Nature is clearly rebelling. Natural disasters and
cataclysms have been more and more frequent and their brutality has increased
in recent years. We ourselves have certainly had a taste of frightening
scenarios noticing either too hot
weather or rather stormy winds which inevitably have been haunting our lives.
The only certainty we have is that this impressive upheaval
is due to an enormous industrial activity on the planet. Our world is
characterised by a frenzy to make more and more money: at the same time,
mankind has been increasingly producing rubbish, which has the worrying feature
of being indestructible.
Therefore, everyone can draw a precise conclusion and
recognize capitalism as the reason of today’s issues: the majority of
well-to-do people owns more than what they really need.

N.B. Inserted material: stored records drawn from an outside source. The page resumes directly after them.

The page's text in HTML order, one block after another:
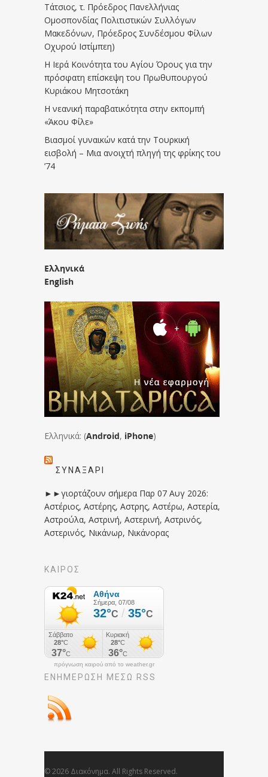
Τάτσιος, τ. Πρόεδρος Πανελλήνιας
Ομοσπονδίας Πολιτιστικών Συλλόγων
Μακεδόνων, Πρόεδρος Συνδέσμου Φίλων
Οχυρού Ιστίμπεη)
Η Ιερά Κοινότητα του Αγίου Όρους για την
πρόσφατη επίσκεψη του Πρωθυπουργού
Κυριάκου Μητσοτάκη
Η νεανική παραβατικότητα στην εκπομπή
«Άκου Φίλε»
Βιασμοί γυναικών κατά την Τουρκική
εισβολή – Μια ανοιχτή πληγή της φρίκης του
’74
Ελληνικά
English
Ελληνικά: (Android, iPhone)
ΣΥΝΑΞΆΡΙ
►►γιορτάζουν σήμερα Παρ 07 Αυγ 2026:
Αστέριος, Αστέρης, Αστρης, Αστέρω, Αστερία,
Αστρούλα, Αστρινή, Αστερινή, Αστρινός,
Αστερινός, Νικάνωρ, Νικάνορας
ΚΑΙΡΟΣ
πρόγνωση καιρού από το weather.gr
ΕΝΗΜΈΡΩΣΉ ΜΕΣΩ RSS
© 2026 Διακόνημα. All Rights Reserved.

Most of us have bumped into Greta Thunberg's protest surfing
the Net or watching the news. She's a 16-year-old environmental activist
who, despite her tender age, decided to commit herself to this massive issue. As
she said in a recent speech, "On climate change, we have to
acknowledge that we have failed”, since we have never treated the climate
crisis as a real crisis. Unfortunately, these troubles exist and are
endangering our lives.
If the economic system is responsible for our dangerous reality, we ought to start using our wealth and our advancemments in science and technology in order to find strategies to preserve life on Earth.
These present-day issues recall the reflections on the
ethical aspects of scientific progress we ran into while reading Mary
Shelley’s Frankenstein and Robert Louis
Stevenson’s The Strange Case of Dr Jekyll and Mr Hyde. Though
usually considered cults of the Gothic genre, these two 19th century
novels propose bioethical reflections which can be linked to today’s
circumstances.
The protagonists of both novels are overreachers, rebels who
go beyond the limits imposed to Mankind by God or Nature and are eventually
punished with death. From this point of view, our current society gets the
features of the modern Prometheus, since, led by the only purpose of
creating richness (for a few individuals), it is challenging Mother
Nature. However, we had better keep in mind that our punishment will be
definitive if we continue this way.
It is through the commitment of activists like Greta
Thunberg that we are given a chance to reflect and start acting on our
mistakes. Unfortunately, at the same time, the world powers seem to be rather
detached from these matters. Their lack of interest has been proved by
concrete gestures, like the U.S.’s withdrawal from the Paris Agreement on
climate change mitigation, which was justified by President Donald Trump as a
move to rehabilitate American economy. This is the evidence that young Greta
has a point.
I’d say that today’s society’s behaviour is close to Dr Frankenstein's and Dr Jekyll's: all of them create "monsters" they aren't capable of controlling. The climate crisis and its catastrophes can be
compared to Frankenstein's creature, who is willing to kill after being
rejected, or to Dr Jekyll’s inability to go back to his previous state of
existence when evil Mr Hyde takes control of his body. What Stevenson aimed at
using the theme of the double was criticizing the hypocritical attitude which
characterised the Victorian society, the so-called Victorian compromise. But the
same is happening nowadays: nobody is taking the responsibility for the
monstrous consequences of the unproper usage of experiments and discoveries which were meant to make our lives easier and more comfortable but that are now destroying our planet.
What we could learn from these two 19th century classics is the importance of avoiding an immoral use of any type of
discovery which may endanger its users and of employing them, instead, for the
good purposes they are meant to fulfil. Dr Jekyll and Dr Frankenstein aren’t model
scientists, but we can certainly learn from them. Their tragic
stories highlight the necessity of always carefully pondering what human
beings may achieve while researching and experimenting, they warn us of the
deadly risks.
We have actually created irreversible problems to our home,
planet Earth, and they are just like huge, uncontrollable monsters. We
must try stop them now, before it is too late, as young-but-wise Greta has been recently telling us.